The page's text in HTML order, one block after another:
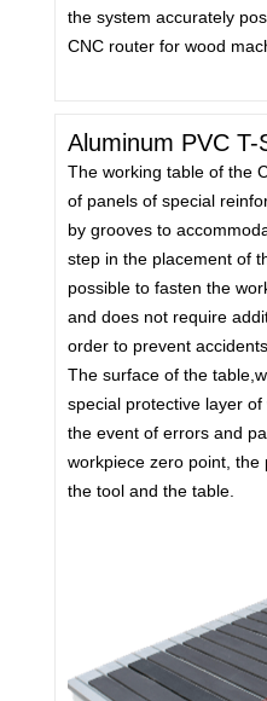
the system accurately
CNC router for wood
Aluminum PVC T-
The working table of the
of panels of special
by grooves to
step in the placement of
possible to fasten the
and does not require
order to prevent
The surface of the
special protective layer
the event of errors and
workpiece zero point,
the tool and the table.
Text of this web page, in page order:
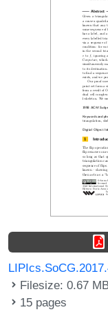
Filesize: 0.67
15 pages
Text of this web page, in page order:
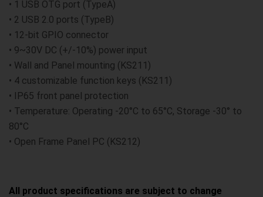
• 1 USB OTG port (TypeA)
• 2 USB 2.0 ports (TypeB)
• 12-bit GPIO connector
• 9~30V DC (+/-10%) power input
• Wall and Panel mounting (KS211)
• 4 customizable function keys (KS211)
• IP65 front panel protection
• Temperature: Operating -20°C to 65°C, Storage -30° to
80°C
• Open Frame Panel PC (KS212)
All product specifications are subject to change
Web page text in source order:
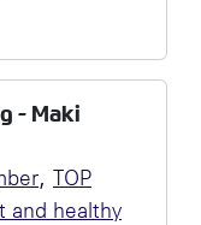
- Maki
, TOP
and healthy
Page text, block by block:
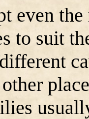
even
to suit
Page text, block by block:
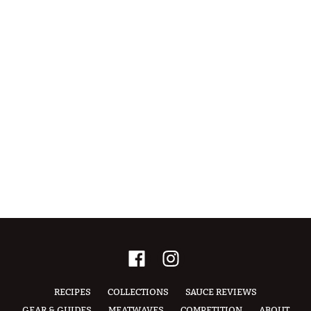
RECIPES COLLECTIONS
SAUCE REVIEWS
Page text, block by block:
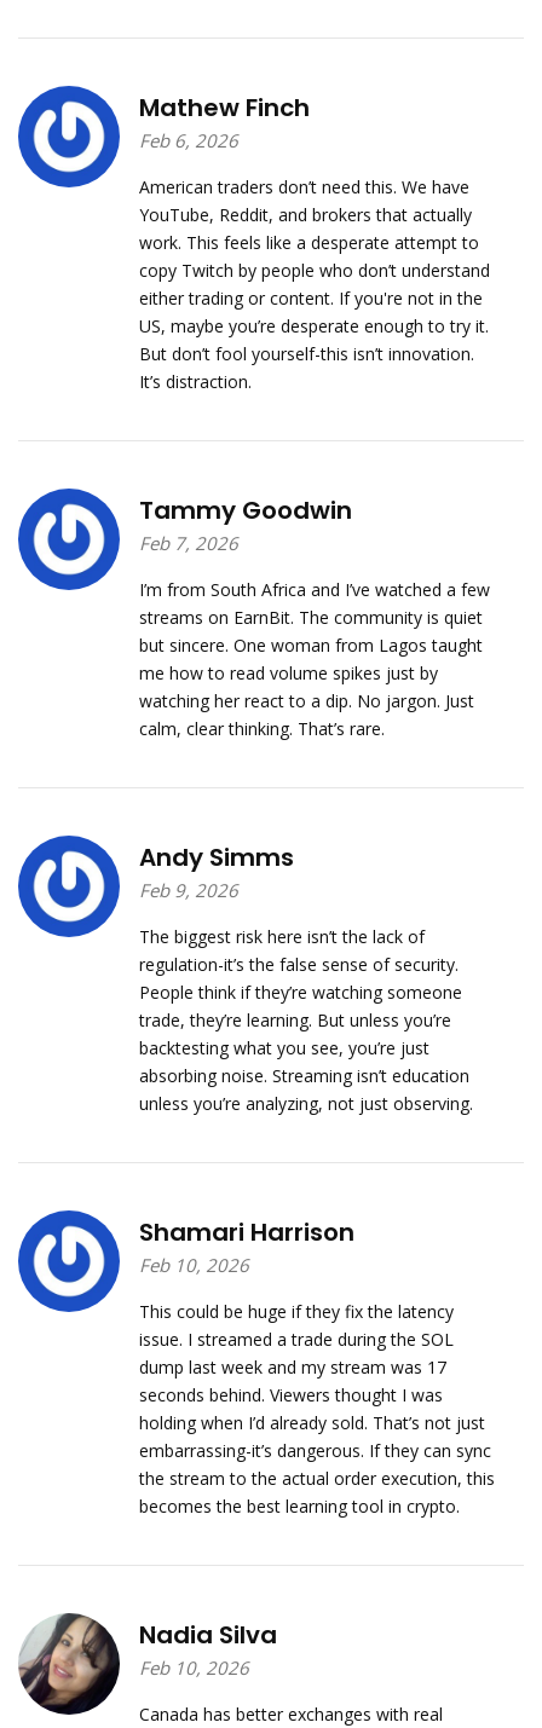
Mathew Finch
Feb 6, 2026
American traders don’t need this. We have
YouTube, Reddit, and brokers that actually
work. This feels like a desperate attempt to
copy Twitch by people who don’t understand
either trading or content. If you're not in the
US, maybe you’re desperate enough to try it.
But don’t fool yourself-this isn’t innovation.
It’s distraction.
Tammy Goodwin
Feb 7, 2026
I’m from South Africa and I’ve watched a few
streams on EarnBit. The community is quiet
but sincere. One woman from Lagos taught
me how to read volume spikes just by
watching her react to a dip. No jargon. Just
calm, clear thinking. That’s rare.
Andy Simms
Feb 9, 2026
The biggest risk here isn’t the lack of
regulation-it’s the false sense of security.
People think if they’re watching someone
trade, they’re learning. But unless you’re
backtesting what you see, you’re just
absorbing noise. Streaming isn’t education
unless you’re analyzing, not just observing.
Shamari Harrison
Feb 10, 2026
This could be huge if they fix the latency
issue. I streamed a trade during the SOL
dump last week and my stream was 17
seconds behind. Viewers thought I was
holding when I’d already sold. That’s not just
embarrassing-it’s dangerous. If they can sync
the stream to the actual order execution, this
becomes the best learning tool in crypto.
Nadia Silva
Feb 10, 2026
Canada has better exchanges with real
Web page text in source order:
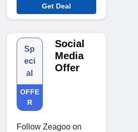
Get Deal
Sp
eci
al
OFFE
R
Social
Media
Offer
Follow Zeagoo on
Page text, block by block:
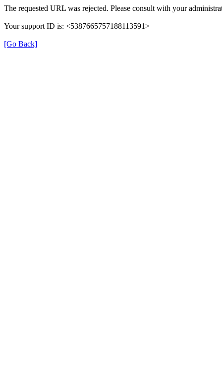
The requested URL was rejected. Please consult with your
Your support ID is: <5387665757188113591>
[Go Back]
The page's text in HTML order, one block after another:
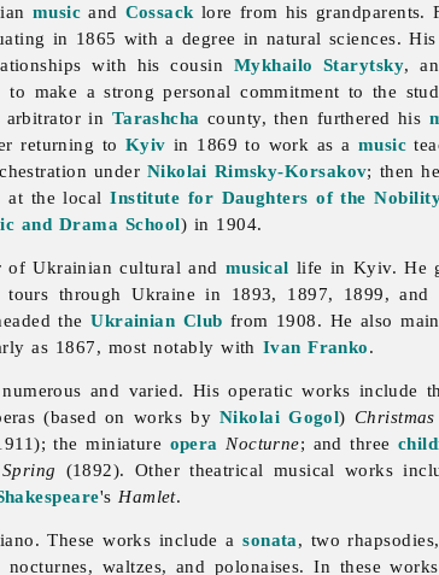
music and Cossack lore from his grandparents.
in 1865 with a degree in natural sciences.
with his cousin Mykhailo Starytsky,
make a strong personal commitment to the
in Tarashcha county, then furthered his
returning to Kyiv in 1869 to work as a music
under Nikolai Rimsky-Korsakov; then
at the localInstitute for Daughters of the
and Drama School) in 1904.
of Ukrainian cultural and musical life in Kyiv. He
tours through Ukraine in 1893, 1897, 1899,
theUkrainian Club from 1908. He also
as 1867, most notably with Ivan Franko.
and varied. His operatic works include
(based on works by Nikolai Gogol)
the miniature opera Nocturne; and three
(1892). Other theatrical musical works
's Hamlet.
These works include asonata, two
waltzes, and polonaises. In these
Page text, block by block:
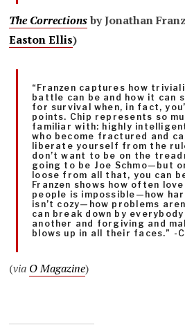
The Correctionsby Jonathan
Easton Ellis)
“Franzen captures how
battle can be and how it can
for survival when, in fact,
points. Chip represents so
familiar with: highly
who become fractured and
liberate yourself from the
don’t want to be on the
going to be Joe Schmo—but
loose from all that, you can
Franzen shows how often
people is impossible—how
isn’t cozy—how problems
can break down by
another and forgiving and
blows up in all their faces.” -
(via O Magazine)
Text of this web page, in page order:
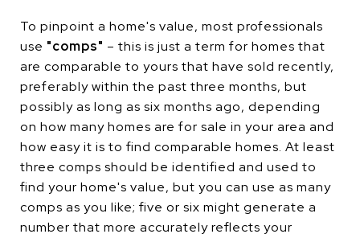
To pinpoint a home's value, most professionals
use "comps" – this is just a term for homes that
are comparable to yours that have sold recently,
preferably within the past three months, but
possibly as long as six months ago, depending
on how many homes are for sale in your area and
how easy it is to find comparable homes. At least
three comps should be identified and used to
find your home's value, but you can use as many
comps as you like; five or six might generate a
number that more accurately reflects your
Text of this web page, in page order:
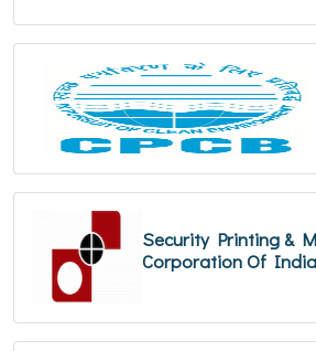
Security Printing &
Corporation Of
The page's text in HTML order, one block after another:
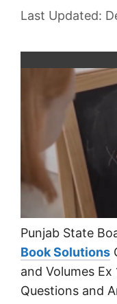
Punjab State
Book Solutions
and Volumes
Questions and
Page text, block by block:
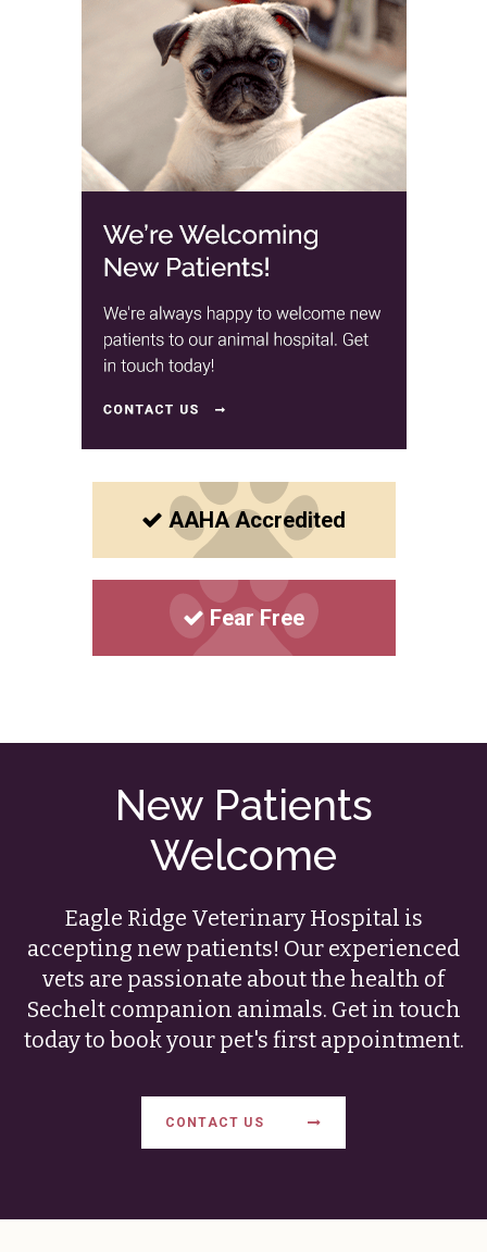
AAHA Accredited
Fear Free
New Patients
Welcome
Eagle Ridge Veterinary Hospital is
accepting new patients! Our experienced
vets are passionate about the health of
Sechelt companion animals. Get in touch
today to book your pet's first appointment.
CONTACT US
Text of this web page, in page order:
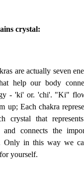
crystal:
are actually seven
help our body
- 'ki' or. 'chi'. "Ki"
up; Each chakra
crystal that
and connects the
Only in this way we
yourself.
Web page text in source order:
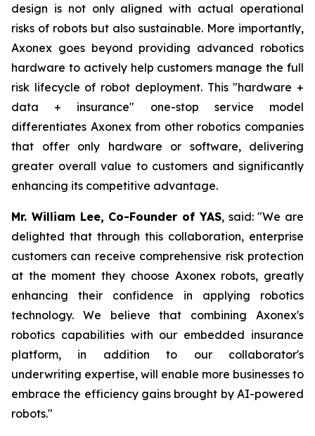
design is not only aligned with actual operational
risks of robots but also sustainable. More importantly,
Axonex goes beyond providing advanced robotics
hardware to actively help customers manage the full
risk lifecycle of robot deployment. This "hardware +
data + insurance" one-stop service model
differentiates Axonex from other robotics companies
that offer only hardware or software, delivering
greater overall value to customers and significantly
enhancing its competitive advantage.
Mr. William Lee, Co-Founder of YAS, said: "We are
delighted that through this collaboration, enterprise
customers can receive comprehensive risk protection
at the moment they choose Axonex robots, greatly
enhancing their confidence in applying robotics
technology. We believe that combining Axonex's
robotics capabilities with our embedded insurance
platform, in addition to our collaborator's
underwriting expertise, will enable more businesses to
embrace the efficiency gains brought by AI-powered
robots."
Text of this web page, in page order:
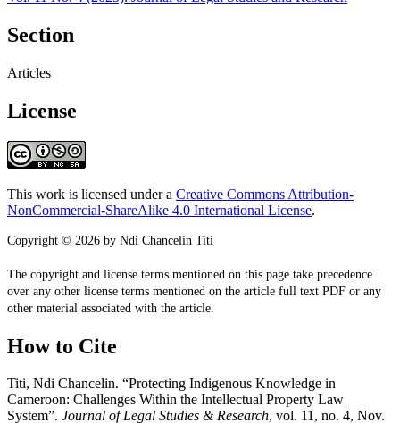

------------

WHAT YOU HAVE TO DO:
Which lines of the listing contain the string "robotics"? Copy every one of them.

COMPLETED EXERCISE:
Axonex goes beyond providing advanced robotics
differentiates Axonex from other robotics companies
enhancing their confidence in applying robotics
robotics capabilities with our embedded insurance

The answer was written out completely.